Regardless of the conservative management strategy, cervical ectopic pregnancies need to be followed until complete resolution (serum βHCG < 10 mIU/mL and resumption of menstrual cycling). In a study by Murji et al., the median time for βHCG levels to resolve was 35 days. Persistence of abnormal cervical enlargement on TVUSS long after resolution of βHCG levels has also been reported [2]. Serial HCG measurement is especially important in this case as her histopathology report confirmed partial hydatidiform mole and persistent gestational trophoblast has the potential to become gestational trophoblastic neoplasia [16].

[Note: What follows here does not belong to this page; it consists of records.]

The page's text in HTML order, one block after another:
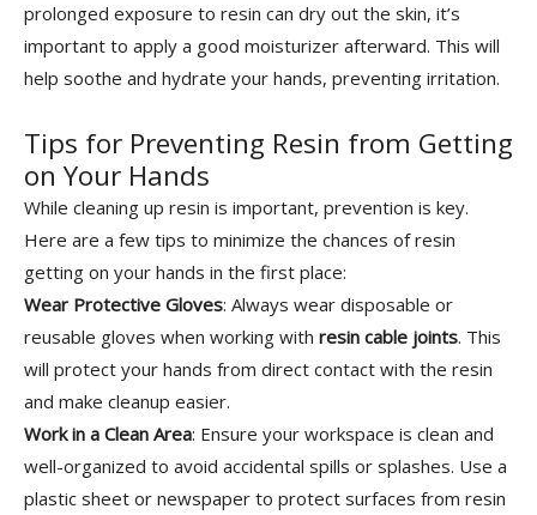
prolonged exposure to resin can dry out the skin, it’s
important to apply a good moisturizer afterward. This will
help soothe and hydrate your hands, preventing irritation.
Tips for Preventing Resin from Getting
on Your Hands
While cleaning up resin is important, prevention is key.
Here are a few tips to minimize the chances of resin
getting on your hands in the first place:
Wear Protective Gloves: Always wear disposable or
reusable gloves when working with resin cable joints. This
will protect your hands from direct contact with the resin
and make cleanup easier.
Work in a Clean Area: Ensure your workspace is clean and
well-organized to avoid accidental spills or splashes. Use a
plastic sheet or newspaper to protect surfaces from resin
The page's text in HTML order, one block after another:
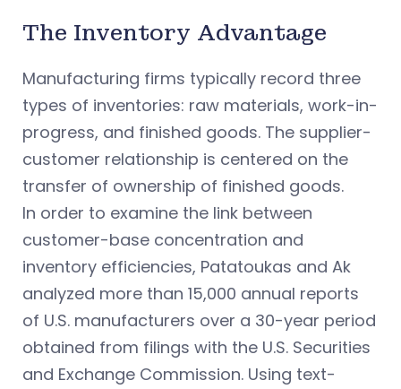
The Inventory Advantage
Manufacturing firms typically record three
types of inventories: raw materials, work-in-
progress, and finished goods. The supplier-
customer relationship is centered on the
transfer of ownership of finished goods.
In order to examine the link between
customer-base concentration and
inventory efficiencies, Patatoukas and Ak
analyzed more than 15,000 annual reports
of U.S. manufacturers over a 30-year period
obtained from filings with the U.S. Securities
and Exchange Commission. Using text-
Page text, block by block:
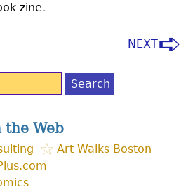
zine.
NEXT
the Web
Art Walks Boston
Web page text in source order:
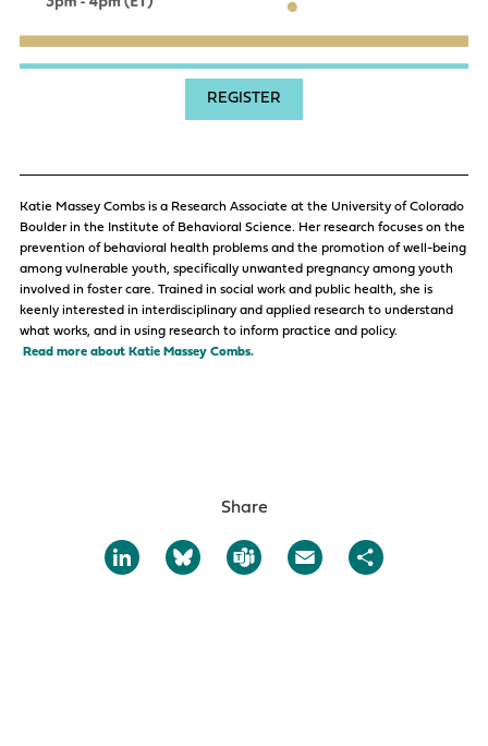
REGISTER
Katie Massey Combs is a Research Associate at the University of Colorado
Boulder in the Institute of Behavioral Science. Her research focuses on the
prevention of behavioral health problems and the promotion of well-being
among vulnerable youth, specifically unwanted pregnancy among youth
involved in foster care. Trained in social work and public health, she is
keenly interested in interdisciplinary and applied research to understand
what works, and in using research to inform practice and policy.
Read more about Katie Massey Combs.
Share
LinkedInBlueskyTeamsEmail
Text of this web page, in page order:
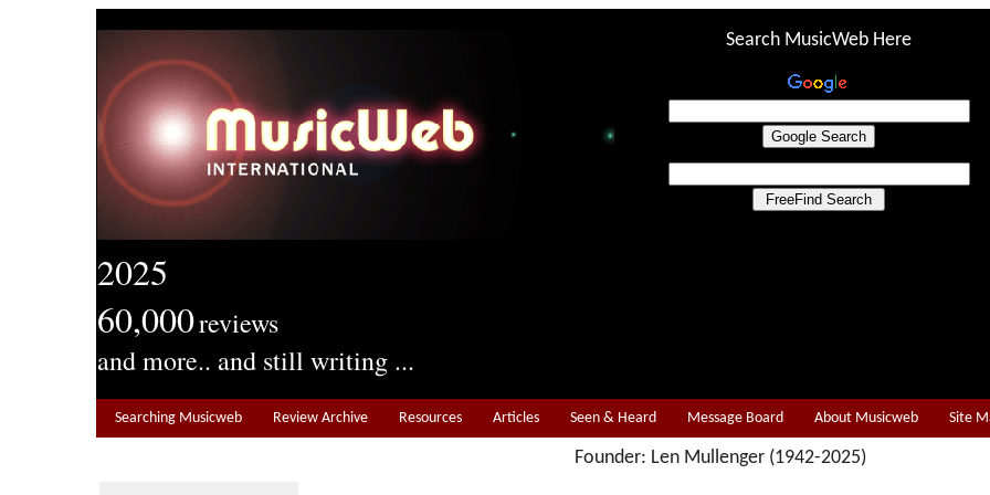
2025
60,000reviews
and more.. and still writing ...
Search MusicWeb Here
Searching Musicweb Review Archive Resources Articles Seen & Heard Message Board About Musicweb Site
Founder: Len Mullenger (1942-2025)
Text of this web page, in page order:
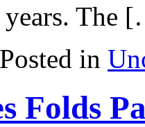
years. The
in
Folds
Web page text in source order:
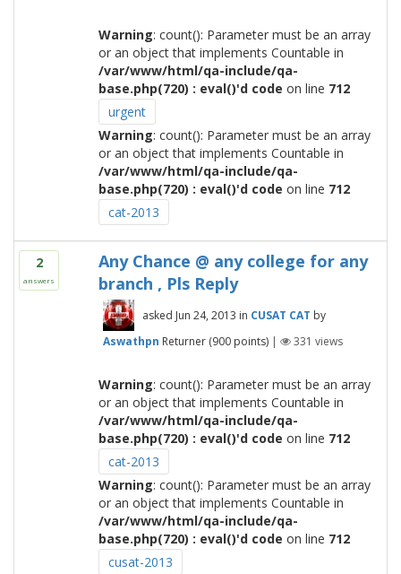
Warning: count(): Parameter must be an array
or an object that implements Countable in
/var/www/html/qa-include/qa-
base.php(720) : eval()'d code on line 712
urgent
Warning: count(): Parameter must be an array
or an object that implements Countable in
/var/www/html/qa-include/qa-
base.php(720) : eval()'d code on line 712
cat-2013
2
answers
Any Chance @ any college for any
branch , Pls Reply
asked Jun 24, 2013 in CUSAT CAT by
Aswathpn Returner (900points) | 331 views
Warning: count(): Parameter must be an array
or an object that implements Countable in
/var/www/html/qa-include/qa-
base.php(720) : eval()'d code on line 712
cat-2013
Warning: count(): Parameter must be an array
or an object that implements Countable in
/var/www/html/qa-include/qa-
base.php(720) : eval()'d code on line 712
cusat-2013
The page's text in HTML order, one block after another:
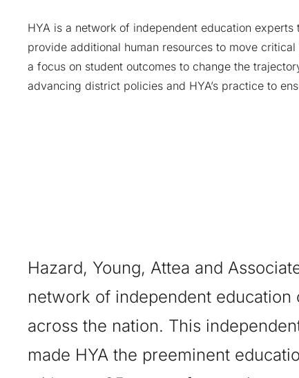
HYA is a network of independent education
provide additional human resources to move
a focus on student outcomes to change the
advancing district policies and HYA’s practice to
Hazard, Young, Attea and
network of independent education
across the nation. This
made HYA the preeminent
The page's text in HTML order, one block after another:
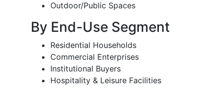
Outdoor/Public Spaces
By End-Use Segment
Residential Households
Commercial Enterprises
Institutional Buyers
Hospitality & Leisure Facilities
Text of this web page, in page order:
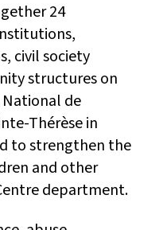
24
civil society
structures on
de
Thérèse in
to strengthen the
and other
department.
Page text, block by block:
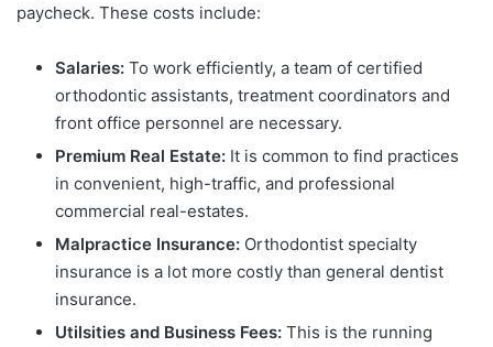
paycheck. These costs include:
Salaries: To work efficiently, a team of certified
orthodontic assistants, treatment coordinators and
front office personnel are necessary.
Premium Real Estate: It is common to find practices
in convenient, high-traffic, and professional
commercial real-estates.
Malpractice Insurance: Orthodontist specialty
insurance is a lot more costly than general dentist
insurance.
Utilsities and Business Fees: This is the running
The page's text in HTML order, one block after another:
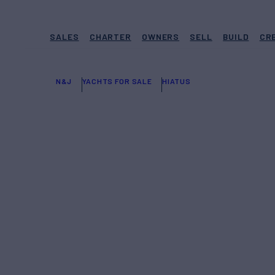
SALES CHARTER OWNERS SELL BUILD
N&J YACHTS FOR SALE HIATUS
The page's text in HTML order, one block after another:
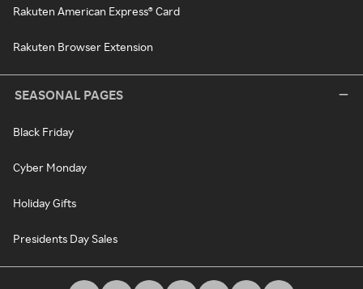
Rakuten American Express® Card
Rakuten Browser Extension
SEASONAL PAGES
Black Friday
Cyber Monday
Holiday Gifts
Presidents Day Sales

Gestational trophoblastic disease (GTD) is a tumor originating from the trophoblast, which surrounds the blastocyst and develops into the chorion and amnion. The main types of gestational trophoblastic diseases are: hydatidiform mole (complete or partial), invasive mole, choriocarcinoma and placental site trophoblastic tumor.

The most common form of GTD is hydatidiform mole of which there are two types; complete and partial [12]. Complete molar pregnancy is most often presented by vaginal bleeding, partial molar pregnancy is also associated with a similar clinical manifestation.

Less than 10% of cases have βHCG levels greater than 100,000 mIU/mL. More than 90% of cases occur as an incomplete or delayed abortion and the diagnosis is usually made only after histological examination of the evacuated material [17]. These features are in in keeping with this patient, who presented with vaginal bleeding and her initial βHCG was 60,500 mIU/mL.

According to studies by Kung et al. and Jeng et al., a prior cervical pregnancy with MTX treatment does not impair subsequent reproductive function and that the risk of infertility after MTX therapy does not generally increase. These patients may be advised contraception for six months to minimize potential teratogenic risks. Early ultrasonography is indicated in the subsequent pregnancy to rule out recurrence of ectopic pregnancy. Pregnancy should be observed closely for possible complications like cervical incompetence or preterm labor [1].

In conclusion, CEP is a rare clinical entity. Early diagnosis of CEP with the use of ultrasound and utilization of conservative treatment regimes has decreased associated morbidity and improved the possibility of ongoing fertility in affected patients.